**Exercise instructions**
In your copy of the entries, please include no pictures and return every word exactly.
··· Data for this task ···
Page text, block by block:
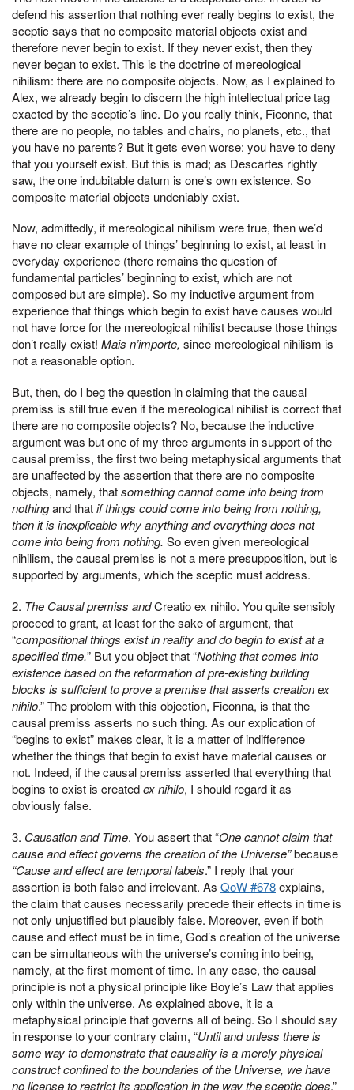
defend his assertion that nothing ever really begins to exist, the
sceptic says that no composite material objects exist and
therefore never begin to exist. If they never exist, then they
never began to exist. This is the doctrine of mereological
nihilism: there are no composite objects. Now, as I explained to
Alex, we already begin to discern the high intellectual price tag
exacted by the sceptic’s line. Do you really think, Fieonne, that
there are no people, no tables and chairs, no planets, etc., that
you have no parents? But it gets even worse: you have to deny
that you yourself exist. But this is mad; as Descartes rightly
saw, the one indubitable datum is one’s own existence. So
composite material objects undeniably exist.
Now, admittedly, if mereological nihilism were true, then we’d
have no clear example of things’ beginning to exist, at least in
everyday experience (there remains the question of
fundamental particles’ beginning to exist, which are not
composed but are simple). So my inductive argument from
experience that things which begin to exist have causes would
not have force for the mereological nihilist because those things
don’t really exist! Mais n’importe, since mereological nihilism is
not a reasonable option.
But, then, do I beg the question in claiming that the causal
premiss is still true even if the mereological nihilist is correct that
there are no composite objects? No, because the inductive
argument was but one of my three arguments in support of the
causal premiss, the first two being metaphysical arguments that
are unaffected by the assertion that there are no composite
objects, namely, thatsomething cannot come into being from
nothingand thatif things could come into being from nothing,
then it is inexplicable why anything and everything does not
come into being from nothing. So even given mereological
nihilism, the causal premiss is not a mere presupposition, but is
supported by arguments, which the sceptic must address.
2. The Causal premiss andCreatio ex nihilo. You quite sensibly
proceed to grant, at least for the sake of argument, that
“compositional things exist in reality and do begin to exist at a
specified time.” But you object that “Nothing that comes into
existence based on the reformation of pre-existing building
blocks is sufficient to prove a premise that asserts creation ex
nihilo.” The problem with this objection, Fieonna, is that the
causal premiss asserts no such thing. As our explication of
“begins to exist” makes clear, it is a matter of indifference
whether the things that begin to exist have material causes or
not. Indeed, if the causal premiss asserted that everything that
begins to exist is createdex nihilo, I should regard it as
obviously false.
3. Causation and Time. You assert that “One cannot claim that
cause and effect governs the creation of the Universe”because
“Cause and effect are temporal labels.” I reply that your
assertion is both false and irrelevant. As QoW #678explains,
the claim that causes necessarily precede their effects in time is
not only unjustified but plausibly false. Moreover, even if both
cause and effect must be in time, God’s creation of the universe
can be simultaneous with the universe’s coming into being,
namely, at the first moment of time. In any case, the causal
principle is not a physical principle like Boyle’s Law that applies
only within the universe. As explained above, it is a
metaphysical principle that governs all of being. So I should say
in response to your contrary claim, “Until and unless there is
some way to demonstrate that causality is a merely physical
construct confined to the boundaries of the Universe, we have
no license to restrict its application in the way the sceptic does.”
···
**Your response**
Page text, block by block:
defend his assertion that nothing ever really begins to exist, the
sceptic says that no composite material objects exist and
therefore never begin to exist. If they never exist, then they
never began to exist. This is the doctrine of mereological
nihilism: there are no composite objects. Now, as I explained to
Alex, we already begin to discern the high intellectual price tag
exacted by the sceptic’s line. Do you really think, Fieonne, that
there are no people, no tables and chairs, no planets, etc., that
you have no parents? But it gets even worse: you have to deny
that you yourself exist. But this is mad; as Descartes rightly
saw, the one indubitable datum is one’s own existence. So
composite material objects undeniably exist.
Now, admittedly, if mereological nihilism were true, then we’d
have no clear example of things’ beginning to exist, at least in
everyday experience (there remains the question of
fundamental particles’ beginning to exist, which are not
composed but are simple). So my inductive argument from
experience that things which begin to exist have causes would
not have force for the mereological nihilist because those things
don’t really exist! Mais n’importe, since mereological nihilism is
not a reasonable option.
But, then, do I beg the question in claiming that the causal
premiss is still true even if the mereological nihilist is correct that
there are no composite objects? No, because the inductive
argument was but one of my three arguments in support of the
causal premiss, the first two being metaphysical arguments that
are unaffected by the assertion that there are no composite
objects, namely, thatsomething cannot come into being from
nothingand thatif things could come into being from nothing,
then it is inexplicable why anything and everything does not
come into being from nothing. So even given mereological
nihilism, the causal premiss is not a mere presupposition, but is
supported by arguments, which the sceptic must address.
2. The Causal premiss andCreatio ex nihilo. You quite sensibly
proceed to grant, at least for the sake of argument, that
“compositional things exist in reality and do begin to exist at a
specified time.” But you object that “Nothing that comes into
existence based on the reformation of pre-existing building
blocks is sufficient to prove a premise that asserts creation ex
nihilo.” The problem with this objection, Fieonna, is that the
causal premiss asserts no such thing. As our explication of
“begins to exist” makes clear, it is a matter of indifference
whether the things that begin to exist have material causes or
not. Indeed, if the causal premiss asserted that everything that
begins to exist is createdex nihilo, I should regard it as
obviously false.
3. Causation and Time. You assert that “One cannot claim that
cause and effect governs the creation of the Universe”because
“Cause and effect are temporal labels.” I reply that your
assertion is both false and irrelevant. As QoW #678explains,
the claim that causes necessarily precede their effects in time is
not only unjustified but plausibly false. Moreover, even if both
cause and effect must be in time, God’s creation of the universe
can be simultaneous with the universe’s coming into being,
namely, at the first moment of time. In any case, the causal
principle is not a physical principle like Boyle’s Law that applies
only within the universe. As explained above, it is a
metaphysical principle that governs all of being. So I should say
in response to your contrary claim, “Until and unless there is
some way to demonstrate that causality is a merely physical
construct confined to the boundaries of the Universe, we have
no license to restrict its application in the way the sceptic does.”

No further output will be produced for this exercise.